Collection entry — Markdown format

---
draft: false
title: 10 Tips for Better Sleep
generatedUrl: /blog/10-tips-for-better-sleep
publishedAt: '2024-01-10'
author: Dr. Jane Smith
---

Getting a good night's sleep is one of the most important things...

Redirects CSV (Cloudflare-ready)

source_url,target_url,status_code,preserve_query_string
https://shop.example.com/footwear/running/nike-air-max-90,/products/footwear/nike-air-max-90,301,false

Upload redirects.csv directly to Cloudflare → Traffic → Bulk Redirects.


Image processing

When R2 is configured, every image_url field is:

  1. Downloaded via aiohttp (bounded by max_concurrent_downloads)
  2. Uploaded to R2 (bounded by max_concurrent_uploads)
  3. URL rewritten to public_base_url/{key_prefix}/{collection}/{hash}{ext} in the output file

A SHA-256-keyed URL cache at .cache/image_url_cache.json deduplicates across runs — images already uploaded are never re-downloaded.

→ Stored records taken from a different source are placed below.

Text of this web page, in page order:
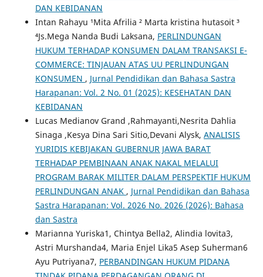
DAN KEBIDANAN
Intan Rahayu ¹Mita Afrilia ² Marta kristina hutasoit ³
⁴Js.Mega Nanda Budi Laksana, PERLINDUNGAN
HUKUM TERHADAP KONSUMEN DALAM TRANSAKSI E-
COMMERCE: TINJAUAN ATAS UU PERLINDUNGAN
KONSUMEN , Jurnal Pendidikan dan Bahasa Sastra
Harapanan: Vol. 2 No. 01 (2025): KESEHATAN DAN
KEBIDANAN
Lucas Medianov Grand ,Rahmayanti,Nesrita Dahlia
Sinaga ,Kesya Dina Sari Sitio,Devani Alysk, ANALISIS
YURIDIS KEBIJAKAN GUBERNUR JAWA BARAT
TERHADAP PEMBINAAN ANAK NAKAL MELALUI
PROGRAM BARAK MILITER DALAM PERSPEKTIF HUKUM
PERLINDUNGAN ANAK , Jurnal Pendidikan dan Bahasa
Sastra Harapanan: Vol. 2026 No. 2026 (2026): Bahasa
dan Sastra
Marianna Yuriska1, Chintya Bella2, Alindia lovita3,
Astri Murshanda4, Maria Enjel Lika5 Asep Suherman6
Ayu Putriyana7, PERBANDINGAN HUKUM PIDANA

If R2 is not configured (bucket_name is empty), images are skipped and original URLs are kept.


Hydration manifest

staging/hydration_manifest.json records everything about the run:

{
  "run_id": "b3f2a1...",
  "site_id": "example.com",
  "generated_at": "2024-01-15T12:00:00Z",
  "total_segments": 247,
  "total_written": 231,
  "total_draft": 12,
  "total_failed": 4,
  "track_breakdown": {"known": 180, "content": 55, "unknown": 12},
  "collections": {"products": 120, "blog": 55, "misc": 56},
  "schemas_generated": 6,
  "schema_cache_hits": 0,
  "llm_calls_schema_gen": 1,
  "llm_calls_unknown": 12,
  "image_cache_hit_rate": 0.0,
  "files": [...]
}

Inspect it without re-running:

python examples/inspect_manifest.py staging/hydration_manifest.json

Examples

File What it shows
examples/basic_run.py Minimal end-to-end run with default settings
examples/with_r2.py R2 image upload enabled
examples/resume_run.py Resume / incremental-update behaviour
examples/custom_url_paths.py Custom collection names and URL structures
examples/inspect_manifest.py Print stats from a saved manifest (no pipeline needed)

Sample scraped pages are in examples/scrape_output/.


LLM call budget

Scenario Schema gen Unknown extraction
First run, all known types 1 batch call 0
First run, with unknown segments 1 batch call 1 call per unknown segment (batched)
Subsequent runs, all cached 0 0 (inferred types now Track A)
Subsequent runs, new page types 1 batch call (new types only)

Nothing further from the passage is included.